[Problem to solve]: Transcribe the listing underneath, keeping each word exact and omitting the images.

[Provided records]:

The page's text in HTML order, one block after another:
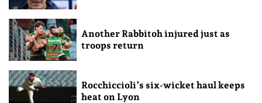
Another Rabbitoh injured just as
troops return
Rocchiccioli’s six-wicket haul keeps
heat on Lyon
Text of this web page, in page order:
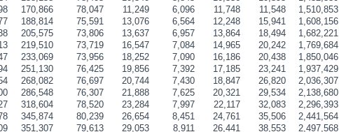
170,866 78,047 11,249 6,096 11,748 11,548
1,510,853
188,814 75,591 13,076 6,564 12,248 15,941
1,608,156
205,575 73,806 13,637 6,957 13,864 18,494
1,682,221
219,510 73,719 16,547 7,084 14,965 20,242
1,769,684
233,069 73,956 18,252 7,090 16,186 20,438
1,850,046
251,130 76,425 19,856 7,392 17,185 23,241
1,937,429
268,082 76,697 20,744 7,430 18,847 26,820
2,036,307
286,548 76,307 21,888 7,625 20,321 29,534
2,138,680
318,604 78,520 23,284 7,997 22,117 32,083
2,296,393
345,874 80,239 26,654 8,451 24,761 35,506
2,441,564
351,307 79,613 29,053 8,911 26,441 38,553
2,497,568
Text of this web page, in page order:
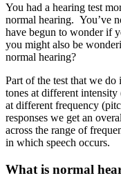
You had a hearing test
normal hearing. You’ve
have begun to wonder if
you might also be
normal hearing?
Part of the test that we
tones at different
at different frequency
responses we get an
across the range of
in which speech occurs.
What is normal
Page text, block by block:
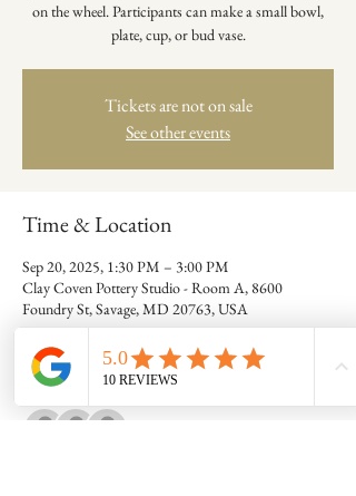
on the wheel. Participants can make a small bowl,
plate, cup, or bud vase.
Tickets are not on sale
See other events
Time & Location
Sep 20, 2025, 1:30 PM – 3:00 PM
Clay Coven Pottery Studio - Room A, 8600
Foundry St, Savage, MD 20763, USA
Guests
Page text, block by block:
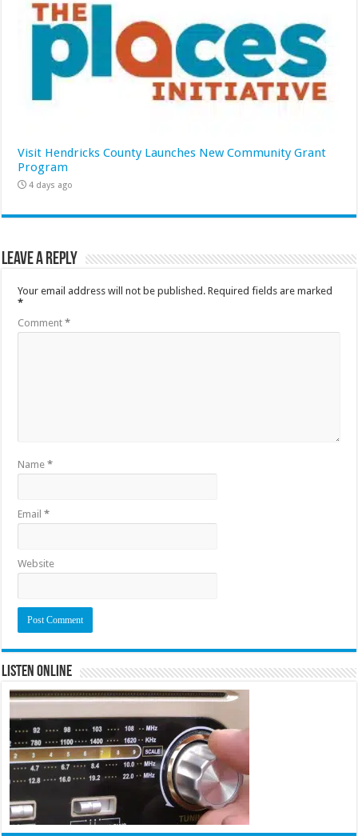
Visit Hendricks County Launches New Community Grant
Program
4 days ago
Leave a Reply
Your email address will not be published. Required fields are marked
*
Comment*
Name*
Email*
Website
Listen Online
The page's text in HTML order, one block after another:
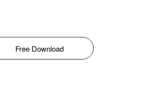
Free Download
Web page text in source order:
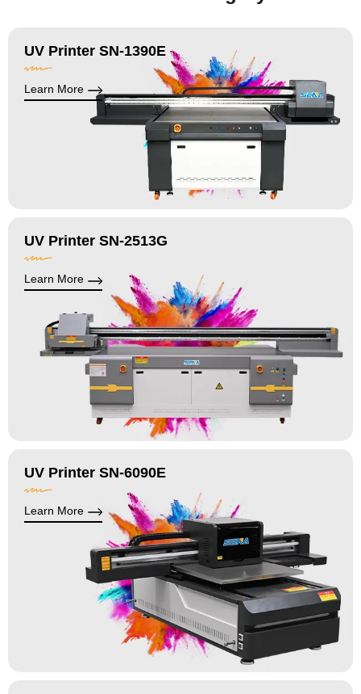
UV Printer SN-1390E
Learn More
UV Printer SN-2513G
Learn More
UV Printer SN-6090E
Learn More
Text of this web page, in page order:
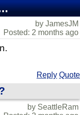
by JamesJM
Posted: 2 months ago
Reply Quote
by SeattleRam
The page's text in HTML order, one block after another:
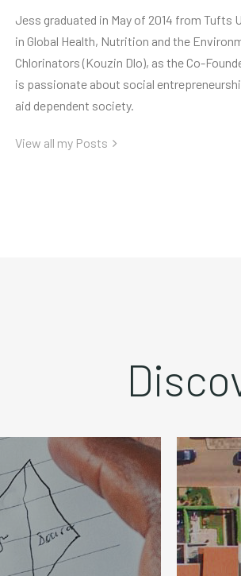
Jess graduated in May of 2014 from
in Global Health, Nutrition and the
Chlorinators (Kouzin Dlo), as the Co-
is passionate about social
aid dependent society.
View all my Posts 
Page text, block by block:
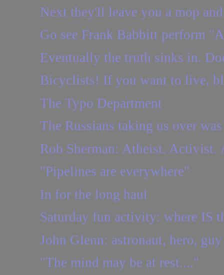
Next they'll leave you a mop
Go see Frank Babbitt perform
Eventually the truth sinks in.
Bicyclists! If you want to live,
The Typo Department
The Russians taking us over
Rob Sherman: Atheist. Activist.
"Pipelines are everywhere"
In for the long haul
Saturday fun activity: where IS
John Glenn: astronaut, hero,
"The mind may be at rest...."
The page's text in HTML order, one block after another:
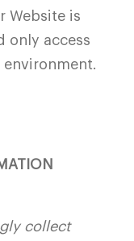
Website is
only access
environment.
collect
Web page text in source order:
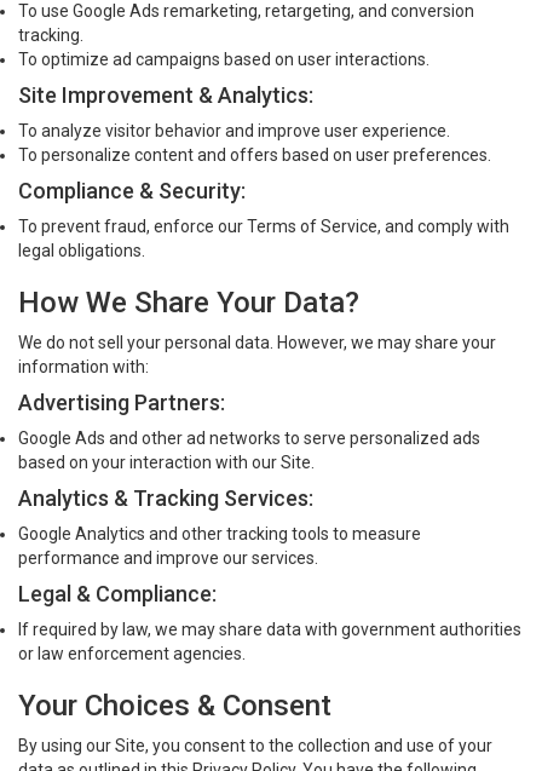
To use Google Ads remarketing, retargeting, and conversion
tracking.
To optimize ad campaigns based on user interactions.
Site Improvement & Analytics:
To analyze visitor behavior and improve user experience.
To personalize content and offers based on user preferences.
Compliance & Security:
To prevent fraud, enforce our Terms of Service, and comply with
legal obligations.
How We Share Your Data?
We do not sell your personal data. However, we may share your
information with:
Advertising Partners:
Google Ads and other ad networks to serve personalized ads
based on your interaction with our Site.
Analytics & Tracking Services:
Google Analytics and other tracking tools to measure
performance and improve our services.
Legal & Compliance:
If required by law, we may share data with government authorities
or law enforcement agencies.
Your Choices & Consent
By using our Site, you consent to the collection and use of your
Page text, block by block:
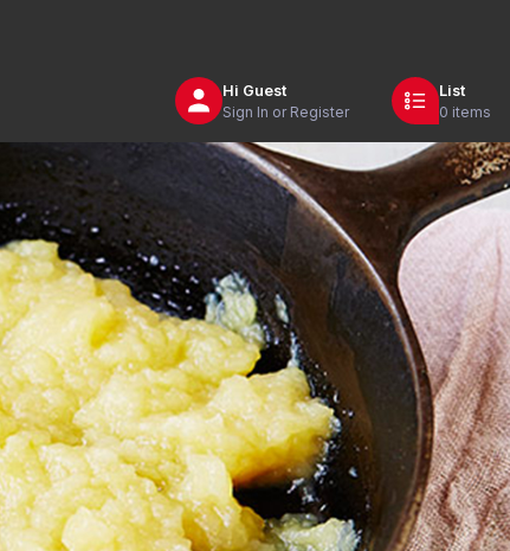
Hi Guest
Sign In or Register
List
0 items
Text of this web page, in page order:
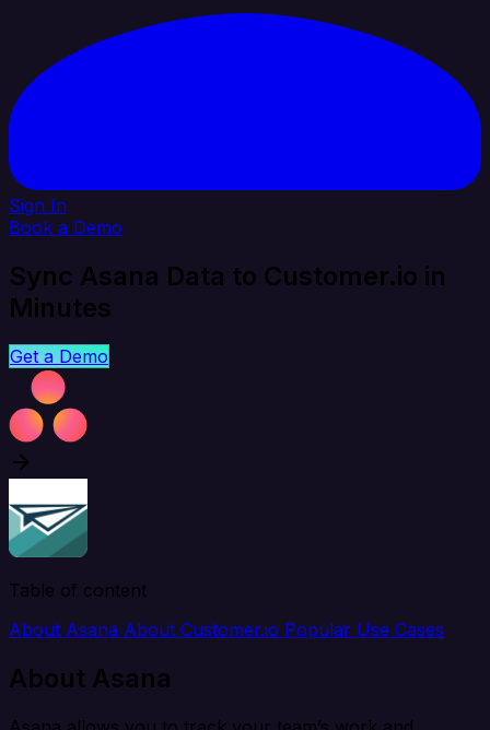
Sign In
Book a Demo
Sync Asana Data to Customer.io in
Minutes
Get a Demo
Table of content
About Asana About Customer.io Popular Use Cases
About Asana
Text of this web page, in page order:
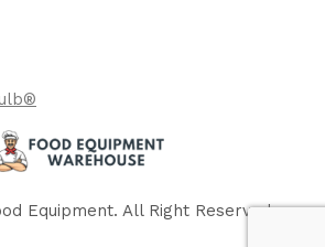
Equipment. All Right Reserved.

[Answer box]:
The page's text in HTML order, one block after another:
Another Rabbitoh injured just as
troops return
Rocchiccioli’s six-wicket haul keeps
heat on Lyon
Text of this web page, in page order:
170,866 78,047 11,249 6,096 11,748 11,548
1,510,853
188,814 75,591 13,076 6,564 12,248 15,941
1,608,156
205,575 73,806 13,637 6,957 13,864 18,494
1,682,221
219,510 73,719 16,547 7,084 14,965 20,242
1,769,684
233,069 73,956 18,252 7,090 16,186 20,438
1,850,046
251,130 76,425 19,856 7,392 17,185 23,241
1,937,429
268,082 76,697 20,744 7,430 18,847 26,820
2,036,307
286,548 76,307 21,888 7,625 20,321 29,534
2,138,680
318,604 78,520 23,284 7,997 22,117 32,083
2,296,393
345,874 80,239 26,654 8,451 24,761 35,506
2,441,564
351,307 79,613 29,053 8,911 26,441 38,553
2,497,568
Text of this web page, in page order:
You had a hearing test
normal hearing. You’ve
have begun to wonder if
you might also be
normal hearing?
Part of the test that we
tones at different
at different frequency
responses we get an
across the range of
in which speech occurs.
What is normal
Page text, block by block:
on the wheel. Participants can make a small bowl,
plate, cup, or bud vase.
Tickets are not on sale
See other events
Time & Location
Sep 20, 2025, 1:30 PM – 3:00 PM
Clay Coven Pottery Studio - Room A, 8600
Foundry St, Savage, MD 20763, USA
Guests
Page text, block by block:
Visit Hendricks County Launches New Community Grant
Program
4 days ago
Leave a Reply
Your email address will not be published. Required fields are marked
*
Comment*
Name*
Email*
Website
Listen Online
The page's text in HTML order, one block after another:
Free Download
Web page text in source order:
UV Printer SN-1390E
Learn More
UV Printer SN-2513G
Learn More
UV Printer SN-6090E
Learn More
Text of this web page, in page order:
by JamesJM
Posted: 2 months ago
Reply Quote
by SeattleRam
The page's text in HTML order, one block after another:
Jess graduated in May of 2014 from
in Global Health, Nutrition and the
Chlorinators (Kouzin Dlo), as the Co-
is passionate about social
aid dependent society.
View all my Posts 
Page text, block by block:
Next they'll leave you a mop
Go see Frank Babbitt perform
Eventually the truth sinks in.
Bicyclists! If you want to live,
The Typo Department
The Russians taking us over
Rob Sherman: Atheist. Activist.
"Pipelines are everywhere"
In for the long haul
Saturday fun activity: where IS
John Glenn: astronaut, hero,
"The mind may be at rest...."
The page's text in HTML order, one block after another:
Website is
only access
environment.
collect
Web page text in source order:
To use Google Ads remarketing, retargeting, and conversion
tracking.
To optimize ad campaigns based on user interactions.
Site Improvement & Analytics:
To analyze visitor behavior and improve user experience.
To personalize content and offers based on user preferences.
Compliance & Security:
To prevent fraud, enforce our Terms of Service, and comply with
legal obligations.
How We Share Your Data?
We do not sell your personal data. However, we may share your
information with:
Advertising Partners:
Google Ads and other ad networks to serve personalized ads
based on your interaction with our Site.
Analytics & Tracking Services:
Google Analytics and other tracking tools to measure
performance and improve our services.
Legal & Compliance:
If required by law, we may share data with government authorities
or law enforcement agencies.
Your Choices & Consent
By using our Site, you consent to the collection and use of your
Page text, block by block:
Hi Guest
Sign In or Register
List
0 items
Text of this web page, in page order:
Sign In
Book a Demo
Sync Asana Data to Customer.io in
Minutes
Get a Demo
Table of content
About Asana About Customer.io Popular Use Cases
About Asana
Text of this web page, in page order:
Equipment. All Right Reserved.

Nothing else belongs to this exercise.